A period combines two phrases (antecedent and consequent) into a single formal unit. A period typically spans 8, 16, or 32 bars, with the antecedent asking a harmonic question and the consequent providing an answer. This structure is fundamental to nearly all Western music forms.
Analyze periods in minuets, hymns, and popular songs. Compose a simple period by creating an antecedent phrase ending on V and a consequent phrase ending on I.
A period is not the same as a phrase—a period is a grouping of two (sometimes more) phrases that create a complete formal statement.
From your study of phrase structure, you know that a phrase is the basic unit of musical form: a coherent melodic-harmonic idea that ends with a cadence — a harmonic punctuation mark. Now we are building one level up. Just as a sentence requires more than a subject to be grammatically complete, a phrase often sounds incomplete on its own. A period is two phrases that together form a complete musical statement, structured like a question followed by an answer.
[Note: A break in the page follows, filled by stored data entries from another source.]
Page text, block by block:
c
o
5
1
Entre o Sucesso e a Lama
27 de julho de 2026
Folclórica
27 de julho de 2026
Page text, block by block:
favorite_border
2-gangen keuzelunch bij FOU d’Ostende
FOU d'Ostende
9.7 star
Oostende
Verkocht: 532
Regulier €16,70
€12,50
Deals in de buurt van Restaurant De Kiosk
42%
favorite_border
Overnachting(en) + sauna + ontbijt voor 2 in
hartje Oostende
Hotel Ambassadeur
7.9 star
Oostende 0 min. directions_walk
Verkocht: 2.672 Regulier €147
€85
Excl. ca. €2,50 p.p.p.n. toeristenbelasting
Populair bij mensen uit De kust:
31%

The first phrase — the antecedent — typically ends on a weaker or incomplete cadence, most often a half cadence (ending on V). The music lands on the dominant and holds there, creating a sense of suspension, as if it is waiting for something. The second phrase — the consequent — answers by repeating or responding to the antecedent's melodic material and this time ending with a stronger authentic cadence (V→I). The resolution to the tonic provides the sense of completion the antecedent withheld. This question-and-answer dynamic is precisely what gives the period its forward drive and satisfying conclusion.
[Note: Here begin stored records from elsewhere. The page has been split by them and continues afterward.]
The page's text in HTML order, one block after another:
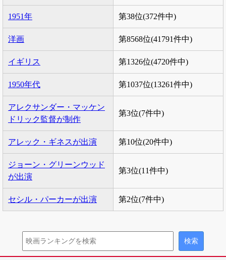
1951年 第38位(372件中)
洋画 第8568位(41791件中)
イギリス 第1326位(4720件中)
1950年代 第1037位(13261件中)
アレクサンダー・マッケン
ドリック監督が制作
第3位(7件中)
アレック・ギネスが出演 第10位(20件中)
ジョーン・グリーンウッド
が出演
第3位(11件中)
セシル・パーカーが出演 第2位(7件中)
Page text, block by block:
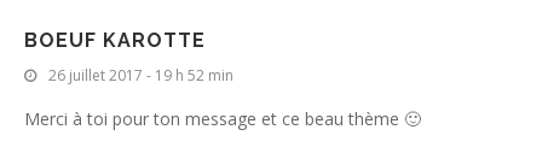
BOEUF KAROTTE
26 juillet 2017 - 19 h 52 min
Merci à toi pour ton message et ce beau thème 🙂
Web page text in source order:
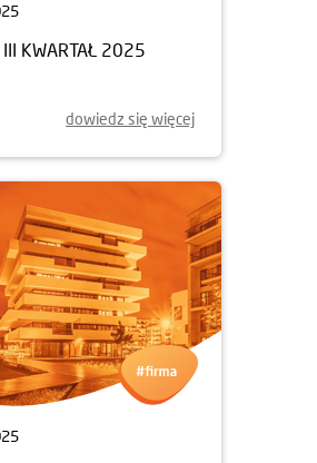
III KWARTAŁ 2025
dowiedz się więcej

A simple way to internalize this is to hum "Twinkle Twinkle Little Star." The first four bars (C C G G A A G | F F E E D D C) form the antecedent, ending with a half cadence. The second four bars (G G F F E E D | G G F F E E D) form the first part of the consequent, and then the final line repeats the antecedent as a consequent that concludes on tonic. You can find the same architecture in minuets by Mozart, hymn tunes, and countless folk songs — the period is so fundamental that once you learn to hear it, it appears everywhere.
It is worth distinguishing the parallel period (where the consequent begins with the same or similar melodic material as the antecedent) from the contrasting period (where the consequent introduces new melodic material). Most common periods are parallel — the motivic repetition reinforces the sense of formal pairing. A contrasting period sounds more developmental, as if the second phrase is responding rather than echoing. Both types share the essential harmonic architecture: incomplete cadence to complete cadence. Recognizing period structure is a foundation for analyzing larger forms — binary form, ternary form, and sonata form are all organized around hierarchies of periods and groups of periods.